Até quando o paraíso vai ficar preservado é a grande questão dos moradores dessa costa. A paisagem, pouco a pouco tem modificado. A natureza que alguns compram pelo instagram é o que tem sido dado em garantia pelas futuras obras que vão proporcionar a você e sua família a tão sonhada qualidade de vida.

Para que uma das 70 unidades “exclusivas” caiba no seu bolso, no seu sonho e nesse coqueiral. Mesmo que isso custe o habitat de raposas, cobras, sapos, peixes, mariscos, caranguejos e, pasme, pessoas. O que sobrar de tudo isso será nosso troco.

Graças ao desmonte de políticas ambientais e órgãos de fiscalização, já estamos no pódio com o maior desastre urbano causado pela mineração, registro de secas na região Sul e enchentes na região Nordeste. Mesmo assim, o Brasil natural é uma festa: e a urbanização de áreas de proteção ambiental, zonas verdes, manguezais e praias desertas formam a reserva premium das construtoras.
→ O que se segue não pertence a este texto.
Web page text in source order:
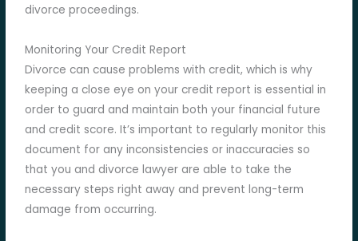
divorce proceedings.
Monitoring Your Credit Report
Divorce can cause problems with credit, which is why
keeping a close eye on your credit report is essential in
order to guard and maintain both your financial future
and credit score. It’s important to regularly monitor this
document for any inconsistencies or inaccuracies so
that you and divorce lawyer are able to take the
necessary steps right away and prevent long-term
damage from occurring.

O peixe-boi, pasme, será mascotinho do playground kids do novo Brasil.

Aliás, se o rio Tatuamunha, famoso por ser um dos mais belos pôr do sol da região e conhecido como Santuário do Peixe-Boi continuar como ponto sem balneabilidade como vem sendo apresentado nos Boletins do IMA desde novembro de 2022, talvez a próxima geração só possa ver o mamífero em extinção de pelúcia que vem de brinde na compra de um imóvel.

Litoral Norte vem sendo tomado por empreendimentos de luxo | Divulgação

Os novos produtos imobiliários não respeitam o CEP, não digerem temperos, pasteurizam nomes. Qualquer lugar é Tulum, Gamboa, Riviera. Você pode estar nas Maldivas sem sair do Brasil. Essa é a promessa e ela vem sendo cumprida em diversas reservas brasileiras. Isso vai custar muito mais caro do que o financiamento imobiliário. Vai custar o apagão das identidades, da cultura local e da saúde ambiental das praias.
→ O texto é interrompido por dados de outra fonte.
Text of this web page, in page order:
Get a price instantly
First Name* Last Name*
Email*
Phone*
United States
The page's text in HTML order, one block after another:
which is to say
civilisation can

Nem mesmo os coqueiros sobreviverão já que são anunciados pelo menos 16 novos empreendimentos condominiais com complexos que variam de 12 a 80 unidades residenciais, falando somente da cidade de Porto de Pedras. Em São Miguel dos Milagres, as praias vizinhas são ameaçadas por cerca de 12 novos empreendimentos para veranistas e investidores. E com isso, o valor dos terrenos vem subindo de maneira exponencial. Isso é bom? É bom. Mas para poucos.
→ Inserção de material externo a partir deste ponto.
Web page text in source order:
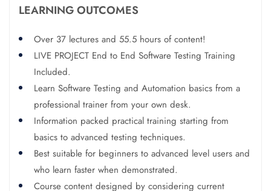
LEARNING OUTCOMES
Over 37 lectures and 55.5 hours of content!
LIVE PROJECT End to End Software Testing Training
Included.
Learn Software Testing and Automation basics from a
professional trainer from your own desk.
Information packed practical training starting from
basics to advanced testing techniques.
Best suitable for beginners to advanced level users and
who learn faster when demonstrated.
Course content designed by considering current
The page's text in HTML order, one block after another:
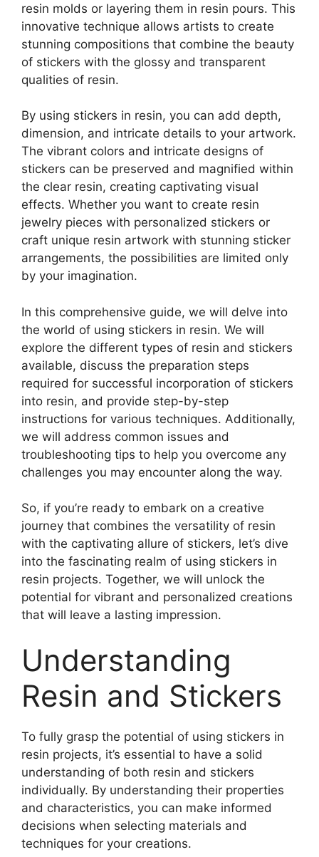
resin molds or layering them in resin pours. This
innovative technique allows artists to create
stunning compositions that combine the beauty
of stickers with the glossy and transparent
qualities of resin.
By using stickers in resin, you can add depth,
dimension, and intricate details to your artwork.
The vibrant colors and intricate designs of
stickers can be preserved and magnified within
the clear resin, creating captivating visual
effects. Whether you want to create resin
jewelry pieces with personalized stickers or
craft unique resin artwork with stunning sticker
arrangements, the possibilities are limited only
by your imagination.
In this comprehensive guide, we will delve into
the world of using stickers in resin. We will
explore the different types of resin and stickers
available, discuss the preparation steps
required for successful incorporation of stickers
into resin, and provide step-by-step
instructions for various techniques. Additionally,
we will address common issues and
troubleshooting tips to help you overcome any
challenges you may encounter along the way.
So, if you’re ready to embark on a creative
journey that combines the versatility of resin
with the captivating allure of stickers, let’s dive
into the fascinating realm of using stickers in
resin projects. Together, we will unlock the
potential for vibrant and personalized creations
that will leave a lasting impression.
Understanding
Resin and Stickers
To fully grasp the potential of using stickers in
resin projects, it’s essential to have a solid
understanding of both resin and stickers
individually. By understanding their properties
and characteristics, you can make informed
decisions when selecting materials and
techniques for your creations.

Além de afastar os locais e mais humildes das áreas próximas à praia, prejudicando a vida, a história e seu trabalho tradicional como a pesca; quem compra tem o desafio de aproveitar o máximo possível este pedaço de chão, calculando milimetricamente quantas casinhas caberão num único lote.

As cidades da Rota discutiram com suas populações regramento urbano e Plano Diretor. Porto de Pedras fez, com financiamento do governo do estado, um trabalho bem elaborado junto à sua comunidade. O foco do Plano Diretor da cidade foi pensar o desenvolvimento sem descaracterizar a região, mantendo uma identidade arquitetônica, respeitando o acesso a praia e destacando a cultura local. Enquanto se tenta descobrir onde anda o documento que vai regrar o tal desenvolvimento, os condomínios com nomes impronunciáveis iniciam a limpeza dos coqueirais.

E não são poucos. Casas, conjuntos habitacionais, novos condomínios com 260 lotes. Números assustadores que certamente poderão comprometer os recursos naturais da pequena cidade.

Palhoça de pescadores destruída em Milagres | Cortesia

O crescimento imobiliário vem acompanhado da tal crise estética. Os corretores encantam os investidores com cenas bucólicas e casinhas de taipa que logo desaparecerão para dar espaço aos germinados de concreto. Assim como ocorreu no inicio do mês de fevereiro, em Tatuamunha, quando com apoio do IMA, um proprietário de fazenda derrubou palhoças de pescadores locais que ficavam à beira-mar, certamente impedindo seu lançamento “pé na areia”.

Enquanto isso o sonho da casa de veraneio se constrói sobre memórias, identidades e histórias. O pescador vira peça de decoração, se sobreviver.

Da cana ao coco, do coco ao concreto. Assim caminha a (des) humanidade por aqui.